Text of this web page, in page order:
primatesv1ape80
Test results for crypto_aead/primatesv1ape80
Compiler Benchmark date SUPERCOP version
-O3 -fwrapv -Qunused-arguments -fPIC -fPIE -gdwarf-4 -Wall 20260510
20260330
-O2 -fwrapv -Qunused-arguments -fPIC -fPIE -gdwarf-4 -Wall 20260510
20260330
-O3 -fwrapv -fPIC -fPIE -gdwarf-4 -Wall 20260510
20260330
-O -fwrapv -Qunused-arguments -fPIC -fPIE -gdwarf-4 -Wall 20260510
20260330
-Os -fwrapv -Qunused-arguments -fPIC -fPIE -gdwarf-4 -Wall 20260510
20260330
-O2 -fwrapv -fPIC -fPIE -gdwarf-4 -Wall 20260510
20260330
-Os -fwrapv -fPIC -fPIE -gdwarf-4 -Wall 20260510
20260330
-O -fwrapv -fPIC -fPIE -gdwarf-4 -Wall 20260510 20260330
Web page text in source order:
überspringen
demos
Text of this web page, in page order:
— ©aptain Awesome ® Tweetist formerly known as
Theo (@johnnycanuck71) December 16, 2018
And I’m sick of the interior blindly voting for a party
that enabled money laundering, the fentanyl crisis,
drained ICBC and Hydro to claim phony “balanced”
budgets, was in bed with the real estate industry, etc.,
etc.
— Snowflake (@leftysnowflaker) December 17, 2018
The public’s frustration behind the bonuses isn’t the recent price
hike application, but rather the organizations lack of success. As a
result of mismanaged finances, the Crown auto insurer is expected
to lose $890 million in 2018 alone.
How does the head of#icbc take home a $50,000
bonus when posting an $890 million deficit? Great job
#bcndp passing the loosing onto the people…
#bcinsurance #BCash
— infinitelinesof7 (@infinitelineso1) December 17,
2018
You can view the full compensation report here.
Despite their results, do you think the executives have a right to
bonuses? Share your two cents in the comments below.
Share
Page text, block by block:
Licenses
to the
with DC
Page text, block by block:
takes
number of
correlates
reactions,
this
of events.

================

▶ **YOUR INSTRUCTIONS**
Only the lines from the beginning of the entries through the line bearing "-O3 -fwrapv -fPIC" should be returned, each exactly as written.

▶ **OUTPUT FOR THIS TASK**
Text of this web page, in page order:
primatesv1ape80
Test results for crypto_aead/primatesv1ape80
Compiler Benchmark date SUPERCOP version
-O3 -fwrapv -Qunused-arguments -fPIC -fPIE -gdwarf-4 -Wall 20260510
20260330
-O2 -fwrapv -Qunused-arguments -fPIC -fPIE -gdwarf-4 -Wall 20260510
20260330
-O3 -fwrapv -fPIC -fPIE -gdwarf-4 -Wall 20260510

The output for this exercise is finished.